Task goal =>
Set down exactly, from the records below, the line with "[image: ./externalized/htlcflow.pdf] [143, 11]" through the line with "A series of", and nothing else.

Data supplied =>
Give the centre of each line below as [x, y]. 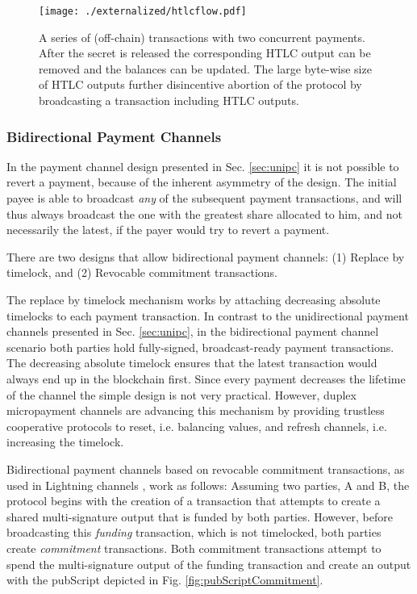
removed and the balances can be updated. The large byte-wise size [205, 68]
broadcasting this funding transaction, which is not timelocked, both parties [194, 532]
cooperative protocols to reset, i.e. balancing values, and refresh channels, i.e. [197, 426]
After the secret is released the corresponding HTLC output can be [205, 53]
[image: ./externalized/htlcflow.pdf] [143, 11]
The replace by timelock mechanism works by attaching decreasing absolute [194, 299]
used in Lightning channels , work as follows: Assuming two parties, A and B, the [208, 485]
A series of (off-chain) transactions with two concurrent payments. [202, 37]
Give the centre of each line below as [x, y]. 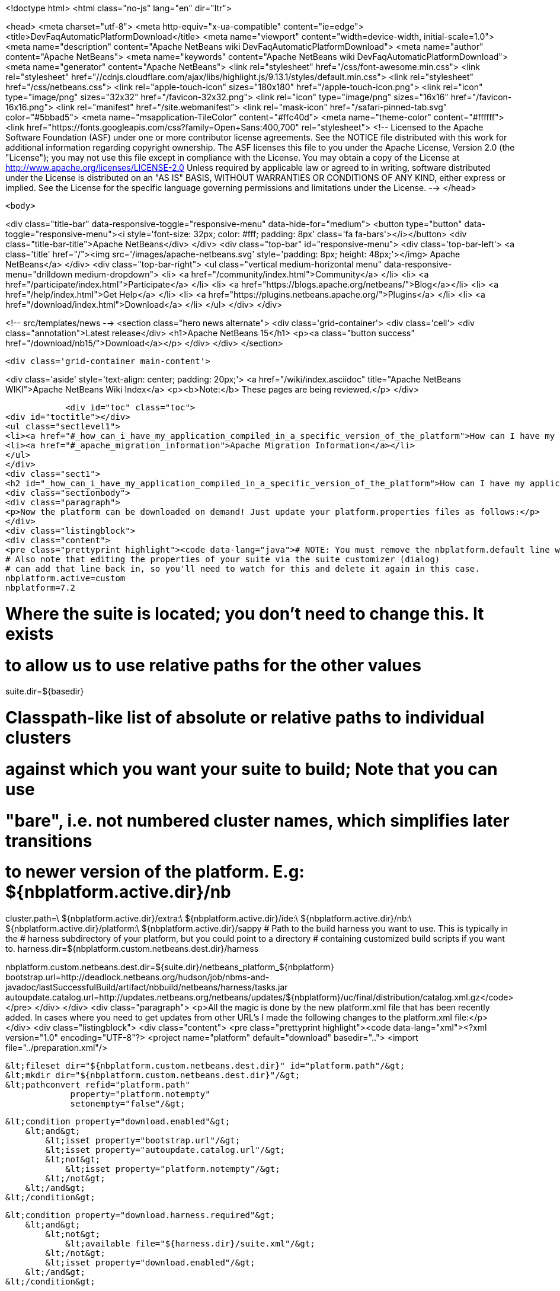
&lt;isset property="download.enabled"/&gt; [150, 1263]
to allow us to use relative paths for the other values [213, 665]
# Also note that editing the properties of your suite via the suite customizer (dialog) [223, 559]
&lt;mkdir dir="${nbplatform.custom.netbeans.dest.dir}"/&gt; [153, 1075]
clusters [38, 738]
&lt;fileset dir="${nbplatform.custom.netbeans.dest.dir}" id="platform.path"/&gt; [205, 1066]
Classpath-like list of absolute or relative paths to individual [245, 718]
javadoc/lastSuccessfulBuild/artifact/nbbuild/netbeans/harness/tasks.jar [147, 987]

Result of this exercise =>
[image: ./externalized/htlcflow.pdf] [143, 11]
The replace by timelock mechanism works by attaching decreasing absolute [194, 299]
used in Lightning channels , work as follows: Assuming two parties, A and B, the [208, 485]
A series of (off-chain) transactions with two concurrent payments. [202, 37]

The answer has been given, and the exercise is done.